CloudedHope didesain untuk melakukan akses jarak jauh, sekaligus menghapus jejak kehadiran peretas melalui manipulasi timestamp dan pembersihan log.

Namun, aspek paling berbahaya dari Murky Panda adalah taktik mereka dalam menyalahgunakan hubungan kepercayaan antar-tenant cloud. Dalam satu kasus pada akhir 2024, kelompok ini diketahui membobol pemasok dari sebuah perusahaan Amerika Utara. Dengan akses administratif yang mereka kuasai, peretas lalu menambahkan akun backdoor ke dalam Microsoft Entra ID tenant korban.
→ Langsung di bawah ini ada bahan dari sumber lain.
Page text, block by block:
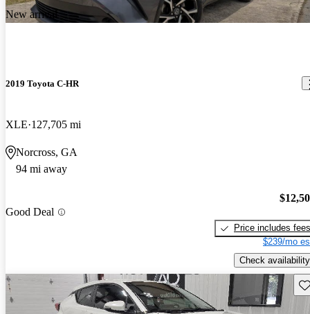
New arrival
2019 Toyota C-HR
XLE 127,705 mi
Norcross, GA
94 mi away
Good Deal
Price includes fees
$239/mo
Check availability
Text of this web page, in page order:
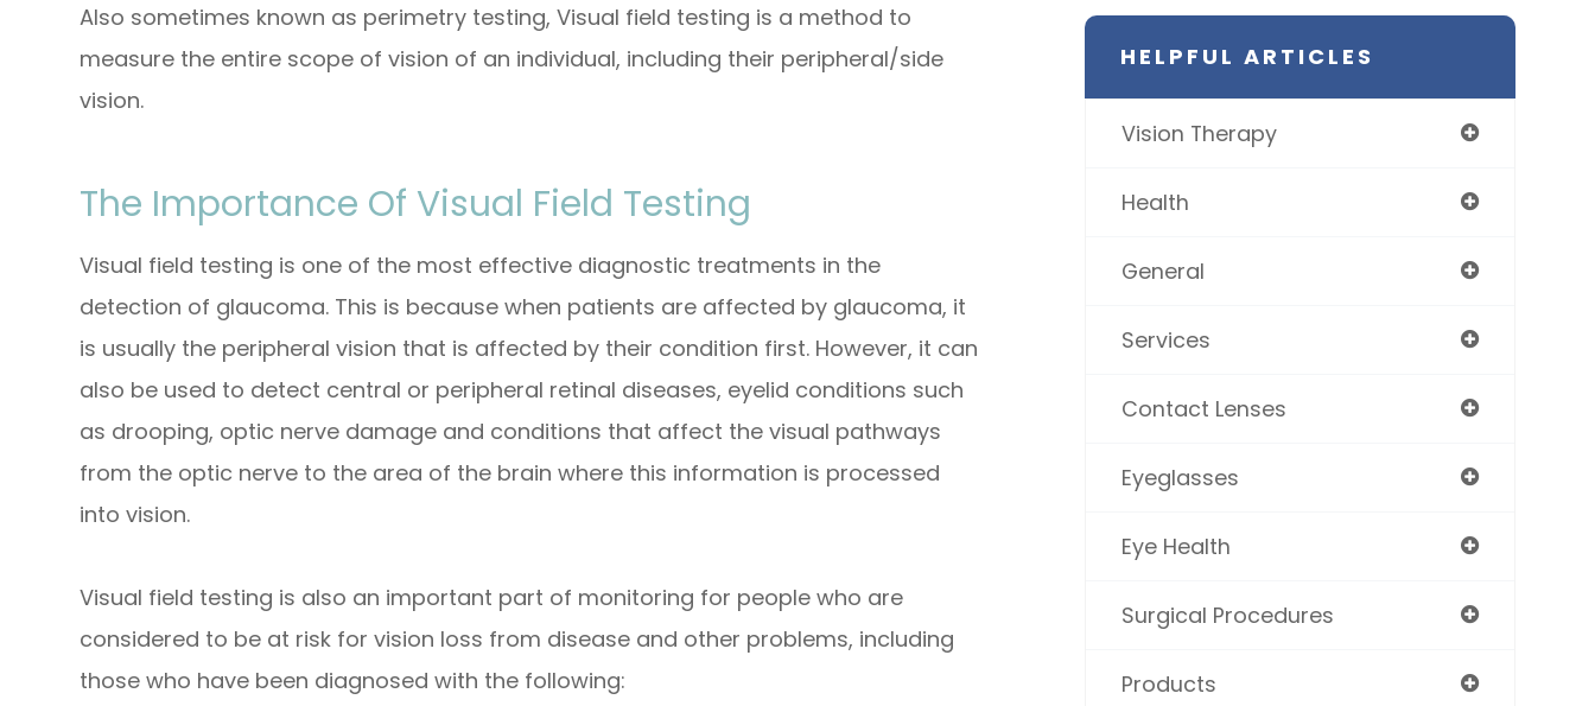
Also sometimes known as perimetry testing, Visual field testing is a method to
measure the entire scope of vision of an individual, including their peripheral/side
vision.
The Importance Of Visual Field Testing
Visual field testing is one of the most effective diagnostic treatments in the
detection of glaucoma. This is because when patients are affected by glaucoma, it
is usually the peripheral vision that is affected by their condition first. However, it can
also be used to detect central or peripheral retinal diseases, eyelid conditions such
as drooping, optic nerve damage and conditions that affect the visual pathways
from the optic nerve to the area of the brain where this information is processed
into vision.
Visual field testing is also an important part of monitoring for people who are
considered to be at risk for vision loss from disease and other problems, including
those who have been diagnosed with the following:
HELPFUL ARTICLES
Vision Therapy
Health
General
Services
Contact Lenses
Eyeglasses
Eye Health
Surgical Procedures
Products
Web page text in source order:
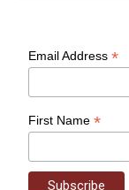
Email Address*
First Name*
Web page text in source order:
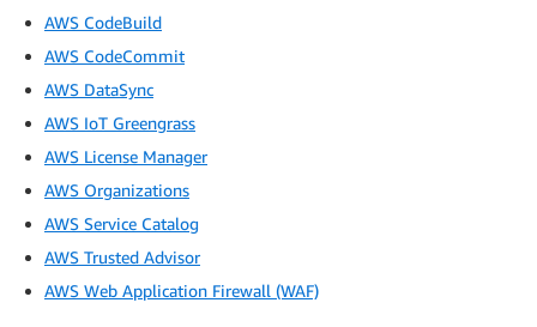
AWS CodeBuild
AWS CodeCommit
AWS DataSync
AWS IoT Greengrass
AWS License Manager
AWS Organizations
AWS Service Catalog
AWS Trusted Advisor
AWS Web Application Firewall (WAF)
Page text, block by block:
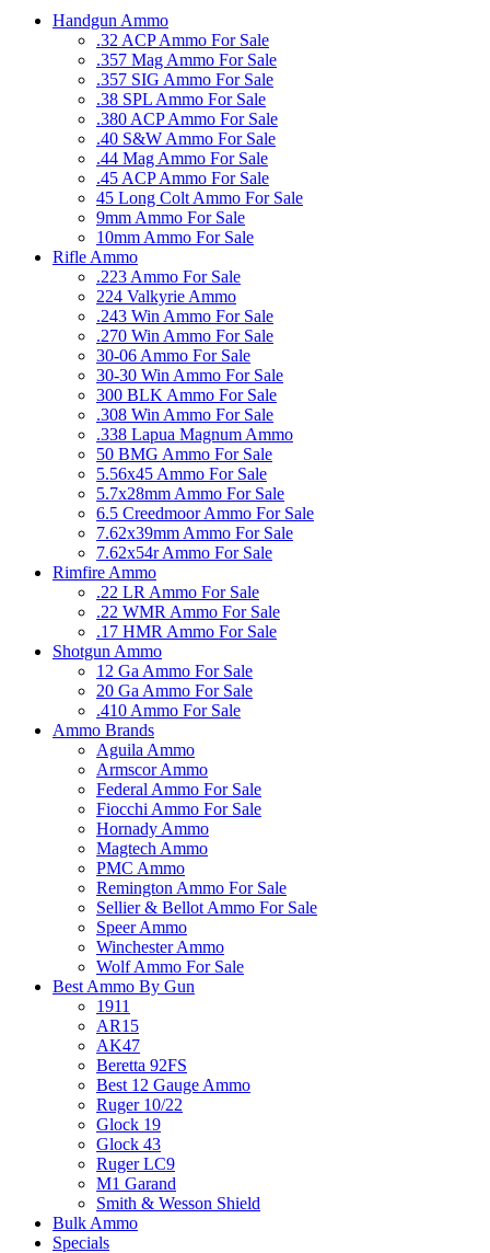
Handgun Ammo
.32 ACP Ammo For Sale
.357 Mag Ammo For Sale
.357 SIG Ammo For Sale
.38 SPL Ammo For Sale
.380 ACP Ammo For Sale
.40 S&W Ammo For Sale
.44 Mag Ammo For Sale
.45 ACP Ammo For Sale
45 Long Colt Ammo For Sale
9mm Ammo For Sale
10mm Ammo For Sale
Rifle Ammo
.223 Ammo For Sale
224 Valkyrie Ammo
.243 Win Ammo For Sale
.270 Win Ammo For Sale
30-06 Ammo For Sale
30-30 Win Ammo For Sale
300 BLK Ammo For Sale
.308 Win Ammo For Sale
.338 Lapua Magnum Ammo
50 BMG Ammo For Sale
5.56x45 Ammo For Sale
5.7x28mm Ammo For Sale
6.5 Creedmoor Ammo For Sale
7.62x39mm Ammo For Sale
7.62x54r Ammo For Sale
Rimfire Ammo
.22 LR Ammo For Sale
.22 WMR Ammo For Sale
.17 HMR Ammo For Sale
Shotgun Ammo
12 Ga Ammo For Sale
20 Ga Ammo For Sale
.410 Ammo For Sale
Ammo Brands
Aguila Ammo
Armscor Ammo
Federal Ammo For Sale
Fiocchi Ammo For Sale
Hornady Ammo
Magtech Ammo
PMC Ammo
Remington Ammo For Sale
Sellier & Bellot Ammo For Sale
Speer Ammo
Winchester Ammo
Wolf Ammo For Sale
Best Ammo By Gun
1911
AR15
AK47
Beretta 92FS
Best 12 Gauge Ammo
Ruger 10/22
Glock 19
Glock 43
Ruger LC9
M1 Garand
Smith & Wesson Shield
Bulk Ammo
Specials
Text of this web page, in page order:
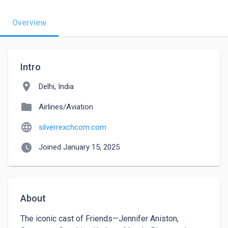
Overview
Intro
location_on Delhi, India
folder Airlines/Aviation
language silverrexchcom.com
watch_later Joined January 15, 2025
About
The iconic cast of Friends—Jennifer Aniston,
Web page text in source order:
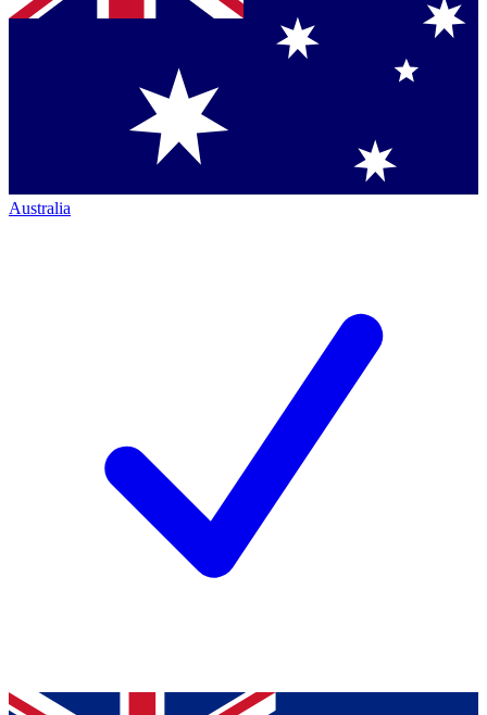
Australia
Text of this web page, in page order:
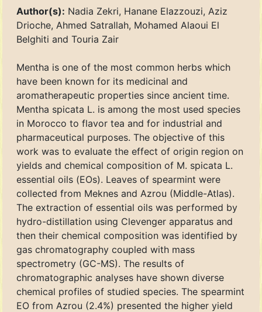
Author(s): Nadia Zekri, Hanane Elazzouzi, Aziz
Drioche, Ahmed Satrallah, Mohamed Alaoui El
Belghiti and Touria Zair
Mentha is one of the most common herbs which
have been known for its medicinal and
aromatherapeutic properties since ancient time.
Mentha spicata L. is among the most used species
in Morocco to flavor tea and for industrial and
pharmaceutical purposes. The objective of this
work was to evaluate the effect of origin region on
yields and chemical composition of M. spicata L.
essential oils (EOs). Leaves of spearmint were
collected from Meknes and Azrou (Middle-Atlas).
The extraction of essential oils was performed by
hydro-distillation using Clevenger apparatus and
then their chemical composition was identified by
gas chromatography coupled with mass
spectrometry (GC-MS). The results of
chromatographic analyses have shown diverse
chemical profiles of studied species. The spearmint
EO from Azrou (2.4%) presented the higher yield
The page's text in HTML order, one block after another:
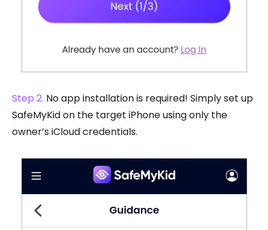
Step 2. No app installation is required! Simply set up
SafeMyKid on the target iPhone using only the
owner’s iCloud credentials.
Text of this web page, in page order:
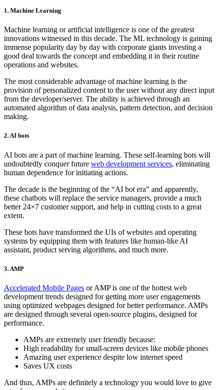
1. Machine Learning
Machine learning or artificial intelligence is one of the greatest
innovations witnessed in this decade. The ML technology is gaining
immense popularity day by day with corporate giants investing a
good deal towards the concept and embedding it in their routine
operations and websites.
The most considerable advantage of machine learning is the
provision of personalized content to the user without any direct input
from the developer/server. The ability is achieved through an
automated algorithm of data analysis, pattern detection, and decision
making.
2. AI bots
AI bots are a part of machine learning. These self-learning bots will
undoubtedly conquer future web development services, eliminating
human dependence for initiating actions.
The decade is the beginning of the “AI bot era” and apparently,
these chatbots will replace the service managers, provide a much
better 24×7 customer support, and help in cutting costs to a great
extent.
These bots have transformed the UIs of websites and operating
systems by equipping them with features like human-like AI
assistant, product serving algorithms, and much more.
3. AMP
Accelerated Mobile Pages or AMP is one of the hottest web
development trends designed for getting more user engagements
using optimized webpages designed for better performance. AMPs
are designed through several open-source plugins, designed for
performance.
AMPs are extremely user friendly because:
High readability for small-screen devices like mobile phones
Amazing user experience despite low internet speed
Saves UX costs
And thus, AMPs are definitely a technology you would love to give
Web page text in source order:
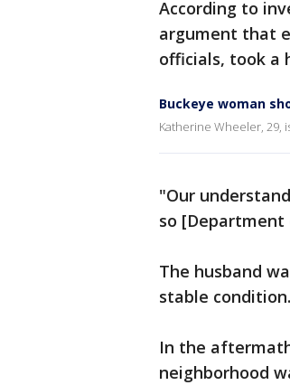
According to
argument that
officials, took a
Buckeye woman
Katherine Wheeler, 29,
"Our
so [Department
The husband
stable condition.
In the
neighborhood
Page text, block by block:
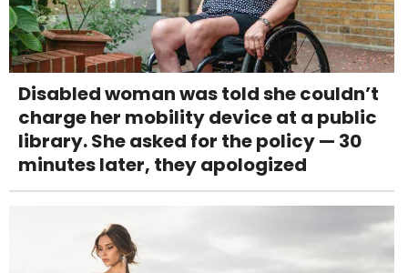
Disabled woman was told she couldn’t
charge her mobility device at a public
library. She asked for the policy — 30
minutes later, they apologized
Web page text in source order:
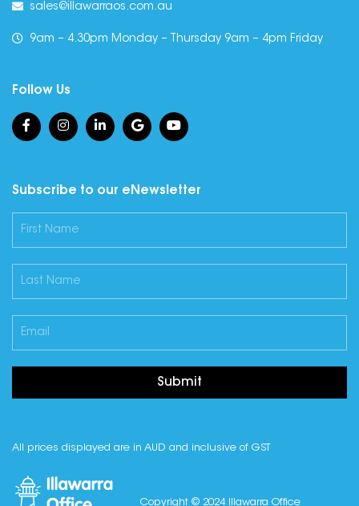
sales@illawarraos.com.au
9am – 4.30pm Monday – Thursday 9am – 4pm Friday
Follow Us
Subscribe to our eNewsletter
Submit
All prices displayed are in AUD and inclusive of GST
Copyright © 2024 Illawarra Office
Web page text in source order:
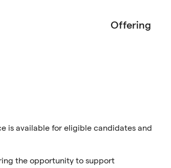
Offering
is available for eligible candidates and
the opportunity to support
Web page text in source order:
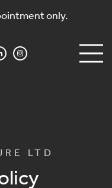
only.
LTD
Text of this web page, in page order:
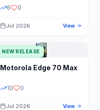
6 0
Jul 2026 View
NEW RELEASE
Motorola Edge 70 Max
10 0
Jul 2026 View

Dari situ, mereka berhasil memodifikasi service principal terkait manajemen Active Directory dan email, dengan tujuan utama mengakses komunikasi internal.

 
Genesis Panda: Eksploitasi Cloud untuk Akses Lebih Dalam

Tak hanya Murky Panda, kelompok Genesis Panda juga mendapat sorotan. Beroperasi sejak awal 2024, Genesis Panda dikenal dengan serangan bervolume tinggi yang menargetkan sektor jasa keuangan, media, telekomunikasi, dan teknologi di setidaknya 11 negara.

Meskipun aktivitas mereka terlihat beragam, banyak analis meyakini bahwa Genesis Panda berperan sebagai initial access broker (IAB), yaitu pihak yang bertugas membuka jalan bagi kelompok lain dengan menjual akses ke jaringan korban.

Beberapa metode serangan Genesis Panda meliputi:

  • Mengeksploitasi berbagai kerentanan aplikasi web.
  • Mengakses dan menyalahgunakan akun cloud service provider (CSP).
  • Menyalahgunakan Instance Metadata Service (IMDS) pada server cloud untuk memperoleh kredensial.
  • Menggunakan kredensial curian dari virtual machine (VM) yang berhasil mereka kuasai.

Dengan strategi ini, Genesis Panda mampu bergerak lateral di dalam jaringan cloud, menjaga persistensi, dan melakukan pengintaian terhadap konfigurasi jaringan. Serangan ini tidak hanya memungkinkan pencurian data, tetapi juga membuka peluang akses jangka panjang yang sulit dideteksi.

CrowdStrike menekankan bahwa kelompok ini sangat fokus pada eksploitasi cloud-hosted system, menunjukkan tren baru bahwa peretas kini lebih memilih memanfaatkan kontrol plane cloud daripada hanya menargetkan perangkat fisik tradisional.

 
Glacial Panda: Membidik Industri Telekomunikasi

Jika Murky Panda dan Genesis Panda fokus pada penyusupan berbasis cloud, kelompok Glacial Panda mengarahkan serangan mereka ke sektor telekomunikasi.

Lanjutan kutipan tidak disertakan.